Drew pulled into the parking lot of the Mount Lebanon School. Beside the building was a playground-this had been an elementary school, after all, and even once it became administrative, neighborhood kids would still come to use the monkey bars and the swings. In front of the school’s main doors stood the principal and a line of parents, calling out the names of students and encouraging them as they walked inside.
“I have something for you,” Drew said, and he reached behind his seat and held out a baseball cap-one Josie recognized. Whatever embroidery had once been on it had long since unraveled; the brim was frayed and curled tight as a fiddlehead. He handed it to Josie, who ran a finger gently along the inside seam.
“He left it in my car,” Drew explained. “I was going to give it to his parents…after. But then I kind of thought you might want it instead.”
Josie nodded, as tears rose along the watermark of her throat.
Drew bent his head against the wheel. It took Josie a moment to realize that he was crying, too.
She reached out and put her hand on his shoulder. “Thank you,” Josie managed, and she settled Matt’s baseball cap onto her head. She opened the passenger door and reached for her knapsack, but instead of heading toward the school she walked through the rusted gates onto the playground. She strode into the middle of the sandbox and stared at her shoe prints, wondered how much wind or weather it would take to make them disappear.

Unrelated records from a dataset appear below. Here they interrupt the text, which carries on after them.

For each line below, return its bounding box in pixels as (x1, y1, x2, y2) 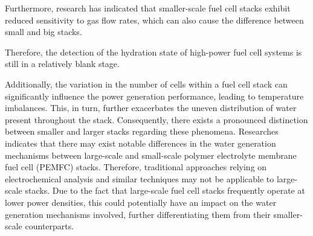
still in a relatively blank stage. (5, 57, 120, 70)
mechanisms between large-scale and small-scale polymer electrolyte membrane (5, 148, 297, 161)
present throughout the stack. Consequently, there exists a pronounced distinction (5, 113, 308, 126)
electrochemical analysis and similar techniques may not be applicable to (5, 172, 274, 185)
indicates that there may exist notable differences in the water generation (5, 136, 276, 149)
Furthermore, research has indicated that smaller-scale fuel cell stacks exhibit (5, 2, 291, 14)
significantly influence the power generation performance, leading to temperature (5, 89, 304, 102)
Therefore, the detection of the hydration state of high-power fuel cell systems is (5, 45, 302, 58)
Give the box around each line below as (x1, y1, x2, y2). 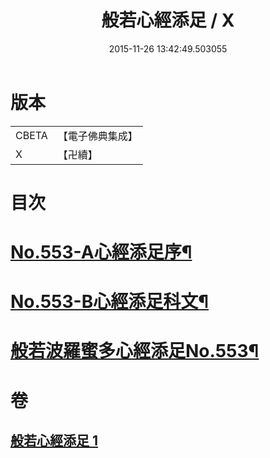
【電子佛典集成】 (57, 129, 138, 143)
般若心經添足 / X (101, 9, 235, 32)
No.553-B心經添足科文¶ (10, 291, 209, 313)
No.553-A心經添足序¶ (10, 241, 193, 264)
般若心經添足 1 (10, 432, 99, 450)
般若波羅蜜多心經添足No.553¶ (10, 340, 260, 363)
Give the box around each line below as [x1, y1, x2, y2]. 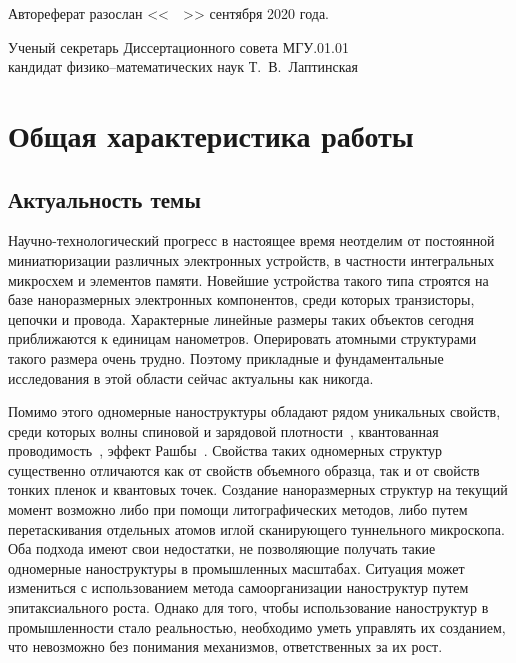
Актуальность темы [8, 183, 201, 214]
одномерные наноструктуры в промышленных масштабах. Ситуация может [8, 557, 465, 578]
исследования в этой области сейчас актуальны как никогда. [8, 367, 374, 388]
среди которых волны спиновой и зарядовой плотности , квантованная [8, 420, 439, 441]
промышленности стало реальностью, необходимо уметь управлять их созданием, [8, 616, 506, 637]
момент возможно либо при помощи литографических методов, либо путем [8, 499, 468, 520]
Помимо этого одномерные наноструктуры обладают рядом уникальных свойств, [8, 401, 501, 422]
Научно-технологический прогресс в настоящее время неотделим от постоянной [8, 230, 495, 251]
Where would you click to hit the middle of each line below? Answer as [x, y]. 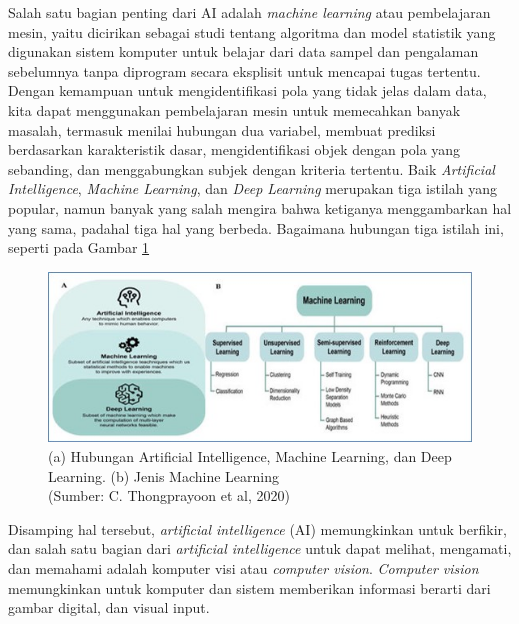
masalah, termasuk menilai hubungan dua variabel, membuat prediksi [222, 129]
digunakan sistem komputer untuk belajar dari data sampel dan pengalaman [243, 51]
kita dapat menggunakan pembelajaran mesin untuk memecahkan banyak [234, 109]
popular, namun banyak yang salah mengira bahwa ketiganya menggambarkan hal [260, 207]
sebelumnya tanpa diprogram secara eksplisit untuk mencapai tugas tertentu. [244, 70]
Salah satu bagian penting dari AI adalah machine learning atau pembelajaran [249, 12]
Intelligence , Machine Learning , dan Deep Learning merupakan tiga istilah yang [252, 188]
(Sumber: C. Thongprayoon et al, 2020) [169, 495]
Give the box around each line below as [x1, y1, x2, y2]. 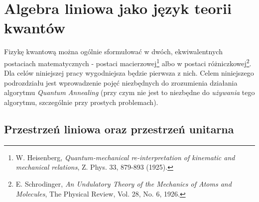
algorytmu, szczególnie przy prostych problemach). [4, 97, 158, 107]
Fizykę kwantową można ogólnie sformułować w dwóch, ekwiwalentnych [4, 46, 223, 57]
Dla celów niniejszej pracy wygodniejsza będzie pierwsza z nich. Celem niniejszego [4, 68, 254, 78]
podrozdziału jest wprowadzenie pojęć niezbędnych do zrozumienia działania [4, 77, 238, 88]
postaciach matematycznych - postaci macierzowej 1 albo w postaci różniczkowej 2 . [4, 56, 252, 68]
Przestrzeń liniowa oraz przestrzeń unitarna [4, 121, 234, 136]
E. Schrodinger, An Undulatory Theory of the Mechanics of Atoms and [15, 178, 232, 189]
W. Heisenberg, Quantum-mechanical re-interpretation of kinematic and [15, 152, 235, 162]
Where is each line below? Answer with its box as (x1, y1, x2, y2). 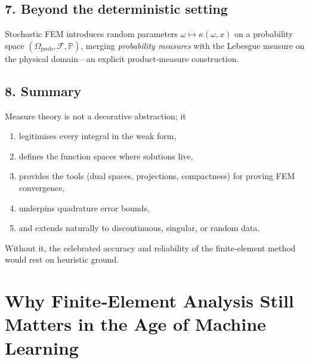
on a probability (234, 27, 293, 40)
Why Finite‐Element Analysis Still (5, 288, 294, 313)
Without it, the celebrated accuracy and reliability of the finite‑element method (5, 241, 296, 254)
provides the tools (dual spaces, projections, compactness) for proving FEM (18, 170, 295, 182)
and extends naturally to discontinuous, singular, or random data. (18, 222, 260, 234)
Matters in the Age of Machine (5, 312, 266, 336)
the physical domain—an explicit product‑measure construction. (5, 52, 239, 64)
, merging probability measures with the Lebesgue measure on (81, 39, 305, 51)
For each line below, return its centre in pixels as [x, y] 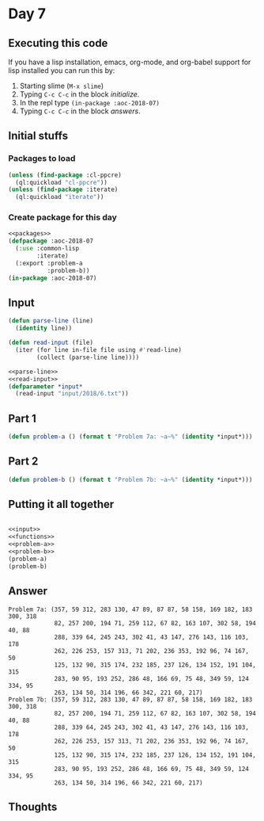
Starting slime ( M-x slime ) [62, 86]
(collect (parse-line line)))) [88, 357]
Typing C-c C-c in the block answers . [80, 111]
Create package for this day [62, 217]
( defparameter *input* [45, 386]
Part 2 [23, 462]
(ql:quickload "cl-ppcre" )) [62, 182]
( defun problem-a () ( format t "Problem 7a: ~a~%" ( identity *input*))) [130, 437]
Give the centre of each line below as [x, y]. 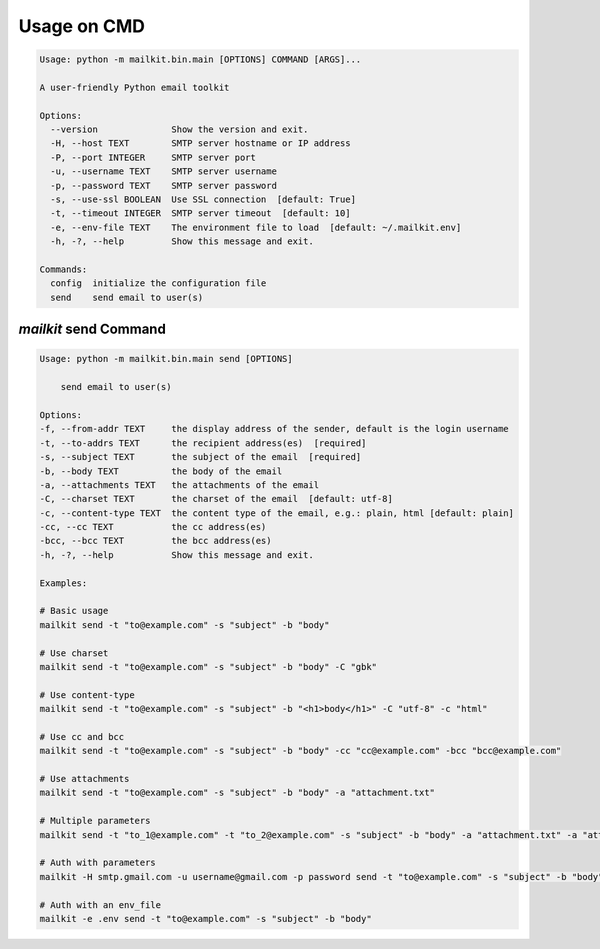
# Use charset [74, 653]
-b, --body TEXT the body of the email [161, 471]
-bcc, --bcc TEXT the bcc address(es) [155, 541]
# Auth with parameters [98, 863]
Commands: [63, 269]
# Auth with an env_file [100, 904]
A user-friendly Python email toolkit [134, 87]
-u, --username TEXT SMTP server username [163, 171]
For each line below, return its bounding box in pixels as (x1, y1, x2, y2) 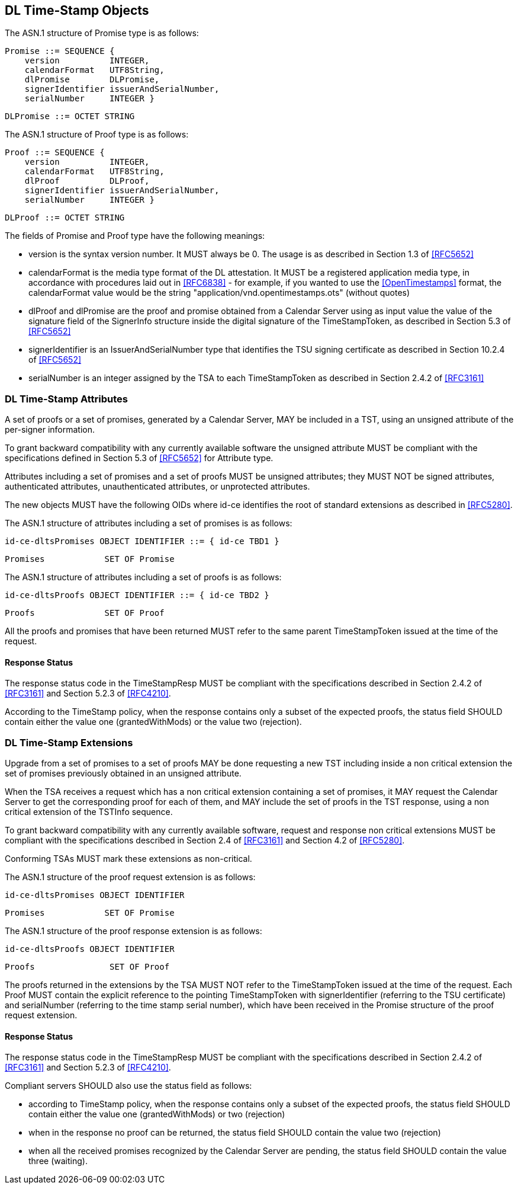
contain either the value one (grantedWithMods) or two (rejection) (28, 1109, 285, 1120)
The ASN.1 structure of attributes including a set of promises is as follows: (5, 518, 292, 529)
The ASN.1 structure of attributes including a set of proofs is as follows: (5, 572, 282, 583)
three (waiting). (28, 1156, 88, 1166)
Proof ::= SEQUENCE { (5, 148, 105, 158)
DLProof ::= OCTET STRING (5, 213, 125, 223)
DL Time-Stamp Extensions (5, 736, 133, 749)
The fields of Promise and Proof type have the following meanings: (5, 231, 265, 241)
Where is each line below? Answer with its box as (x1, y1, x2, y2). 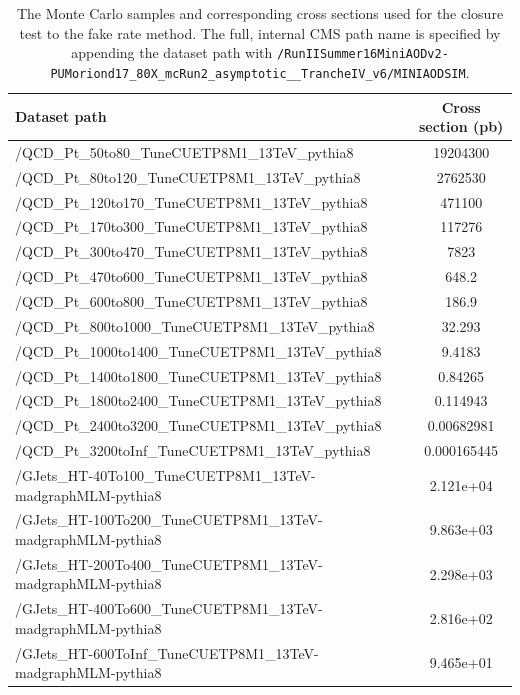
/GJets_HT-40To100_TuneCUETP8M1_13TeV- (15, 464, 316, 485)
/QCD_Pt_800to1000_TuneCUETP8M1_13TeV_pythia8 (15, 315, 375, 336)
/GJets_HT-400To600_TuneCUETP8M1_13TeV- (15, 598, 323, 619)
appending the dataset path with (71, 42, 273, 63)
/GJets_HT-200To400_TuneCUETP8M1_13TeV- (15, 553, 323, 574)
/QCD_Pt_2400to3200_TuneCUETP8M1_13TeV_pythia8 (15, 415, 382, 436)
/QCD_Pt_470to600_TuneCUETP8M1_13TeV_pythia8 (15, 266, 368, 287)
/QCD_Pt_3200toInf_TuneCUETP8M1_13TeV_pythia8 (15, 440, 371, 461)
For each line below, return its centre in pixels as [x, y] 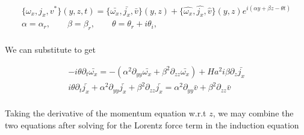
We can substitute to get [51, 49]
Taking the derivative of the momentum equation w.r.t [106, 113]
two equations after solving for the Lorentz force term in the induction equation [152, 124]
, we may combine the [253, 113]
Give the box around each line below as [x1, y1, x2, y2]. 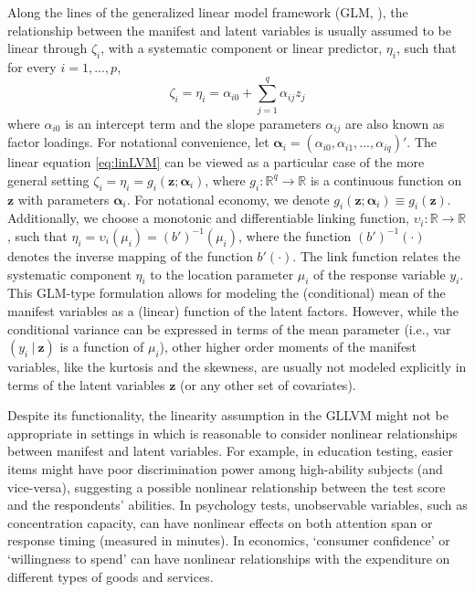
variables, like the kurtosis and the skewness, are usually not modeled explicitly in [7, 357, 467, 376]
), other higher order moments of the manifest [159, 337, 417, 356]
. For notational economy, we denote [126, 189, 330, 208]
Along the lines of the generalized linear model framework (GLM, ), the [7, 3, 408, 21]
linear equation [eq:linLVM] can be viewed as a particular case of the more [7, 153, 425, 172]
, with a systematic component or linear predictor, [100, 38, 383, 58]
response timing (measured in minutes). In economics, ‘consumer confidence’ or [7, 531, 450, 550]
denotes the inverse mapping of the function [7, 246, 253, 265]
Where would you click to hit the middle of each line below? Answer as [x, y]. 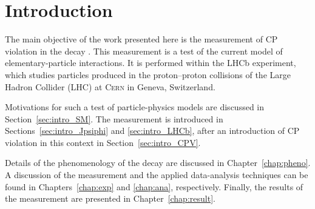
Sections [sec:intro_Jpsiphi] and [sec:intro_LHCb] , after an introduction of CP [152, 131]
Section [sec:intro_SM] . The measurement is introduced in [114, 118]
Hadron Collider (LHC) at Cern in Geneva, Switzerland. [110, 86]
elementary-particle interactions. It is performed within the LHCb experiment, [151, 63]
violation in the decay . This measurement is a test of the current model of [144, 51]
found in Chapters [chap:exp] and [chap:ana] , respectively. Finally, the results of [154, 186]
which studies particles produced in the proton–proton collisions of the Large [148, 74]
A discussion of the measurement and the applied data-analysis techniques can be [157, 175]
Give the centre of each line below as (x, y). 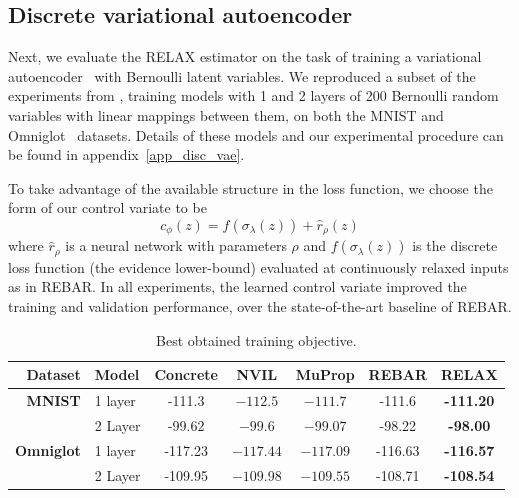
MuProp (325, 374)
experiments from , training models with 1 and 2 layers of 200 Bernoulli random (253, 95)
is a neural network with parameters (176, 245)
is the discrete (455, 245)
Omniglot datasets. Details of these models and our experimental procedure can (256, 134)
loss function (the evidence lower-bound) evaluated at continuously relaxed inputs (258, 266)
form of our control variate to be (107, 207)
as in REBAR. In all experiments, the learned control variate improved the (237, 286)
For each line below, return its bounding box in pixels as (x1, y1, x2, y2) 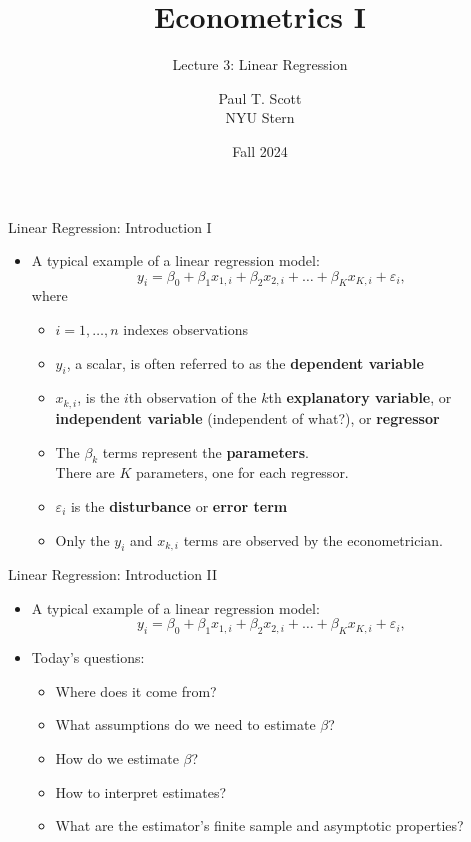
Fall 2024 (232, 140, 288, 161)
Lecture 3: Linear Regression (172, 54, 348, 75)
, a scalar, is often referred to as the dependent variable (66, 352, 424, 373)
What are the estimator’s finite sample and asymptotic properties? (55, 815, 464, 836)
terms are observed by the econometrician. (183, 529, 443, 550)
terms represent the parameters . (102, 441, 309, 462)
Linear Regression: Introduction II (8, 564, 218, 585)
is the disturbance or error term (70, 495, 288, 516)
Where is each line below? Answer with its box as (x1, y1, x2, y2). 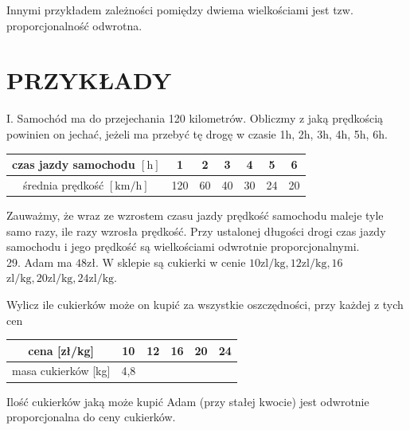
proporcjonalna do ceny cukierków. (6, 408, 176, 425)
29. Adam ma (6, 253, 72, 270)
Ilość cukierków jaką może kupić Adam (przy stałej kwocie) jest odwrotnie (6, 393, 369, 409)
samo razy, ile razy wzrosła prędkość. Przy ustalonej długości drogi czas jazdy (6, 222, 386, 239)
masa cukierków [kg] (12, 362, 111, 379)
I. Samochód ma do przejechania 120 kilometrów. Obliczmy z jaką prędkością (6, 110, 384, 127)
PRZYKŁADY (6, 64, 172, 96)
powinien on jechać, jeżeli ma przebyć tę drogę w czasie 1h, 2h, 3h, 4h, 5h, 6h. (6, 125, 388, 142)
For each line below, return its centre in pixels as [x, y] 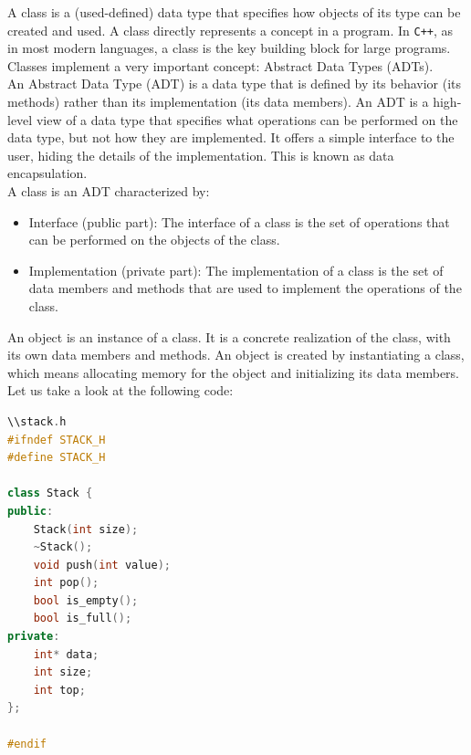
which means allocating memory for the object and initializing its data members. [234, 372]
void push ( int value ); [102, 565]
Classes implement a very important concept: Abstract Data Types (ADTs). [220, 65]
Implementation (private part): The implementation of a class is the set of [236, 270]
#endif [27, 744]
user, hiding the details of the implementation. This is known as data [201, 155]
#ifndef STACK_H [57, 440]
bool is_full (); [83, 619]
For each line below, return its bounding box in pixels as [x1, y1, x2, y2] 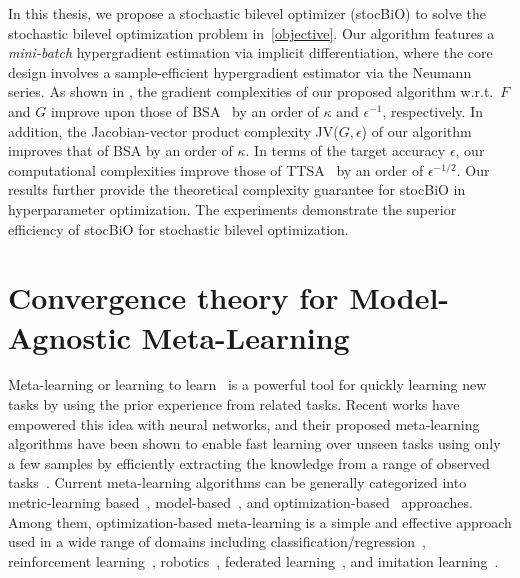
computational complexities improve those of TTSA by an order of [8, 159, 424, 180]
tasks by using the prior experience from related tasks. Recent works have [8, 394, 460, 415]
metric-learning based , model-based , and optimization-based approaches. [8, 492, 473, 512]
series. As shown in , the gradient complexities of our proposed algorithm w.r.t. [8, 81, 494, 102]
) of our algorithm [361, 120, 472, 141]
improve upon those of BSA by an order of [50, 100, 319, 121]
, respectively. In [382, 100, 483, 121]
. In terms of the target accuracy [245, 140, 446, 161]
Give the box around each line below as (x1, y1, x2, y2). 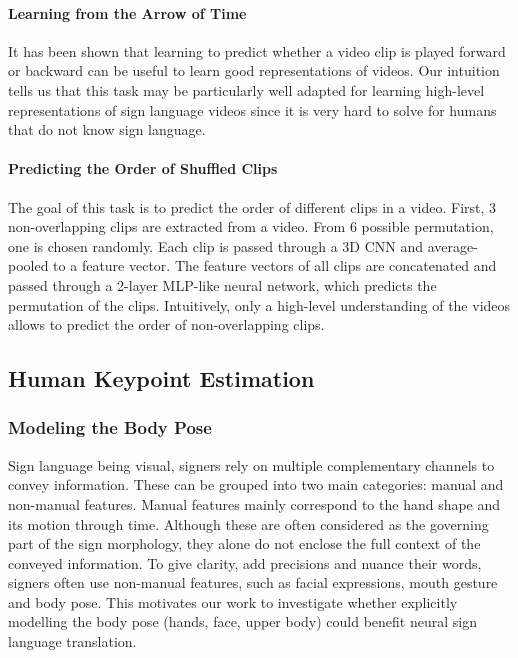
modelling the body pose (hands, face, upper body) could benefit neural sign (8, 611, 477, 632)
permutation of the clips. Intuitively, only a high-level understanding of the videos (8, 294, 511, 315)
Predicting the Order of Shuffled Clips (8, 158, 278, 179)
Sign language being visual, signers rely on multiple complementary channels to (8, 454, 495, 475)
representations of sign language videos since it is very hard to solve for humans (8, 99, 497, 120)
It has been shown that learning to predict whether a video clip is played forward (8, 40, 506, 61)
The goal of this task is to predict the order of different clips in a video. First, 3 (8, 196, 497, 217)
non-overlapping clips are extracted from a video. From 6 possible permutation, (8, 216, 494, 237)
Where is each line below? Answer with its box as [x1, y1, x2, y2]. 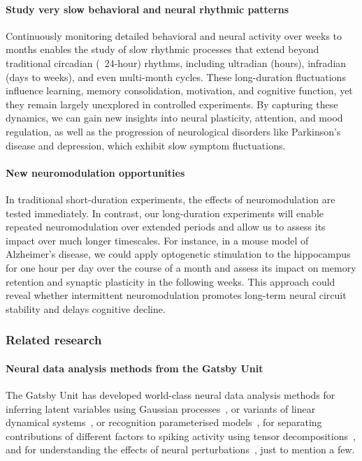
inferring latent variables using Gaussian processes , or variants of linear [6, 401, 316, 416]
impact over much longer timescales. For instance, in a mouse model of [6, 233, 309, 247]
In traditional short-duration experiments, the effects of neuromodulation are [6, 191, 335, 206]
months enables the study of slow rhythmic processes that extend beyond [6, 42, 319, 57]
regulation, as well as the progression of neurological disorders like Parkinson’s [6, 124, 341, 138]
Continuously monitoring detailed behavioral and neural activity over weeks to [6, 28, 342, 43]
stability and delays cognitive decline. [6, 301, 166, 316]
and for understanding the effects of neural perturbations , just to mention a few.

Twice Alex had excused herself from the courtroom to call Josie’s cell, even though she knew Josie kept it turned off during classroom hours. The message she left both times was the same:
It’s me. I just wanted to know how you were holding up.
Alex told her clerk, Eleanor, that if Josie called back, she was to be disturbed. No matter what.
She was relieved to be back at work, but had to force herself to pay attention to the case in front of her. There was a defendant on the stand who claimed to have no experience with the criminal justice system. “I don’t understand the court process,” the woman said, turning to Alex. “Can I go now?”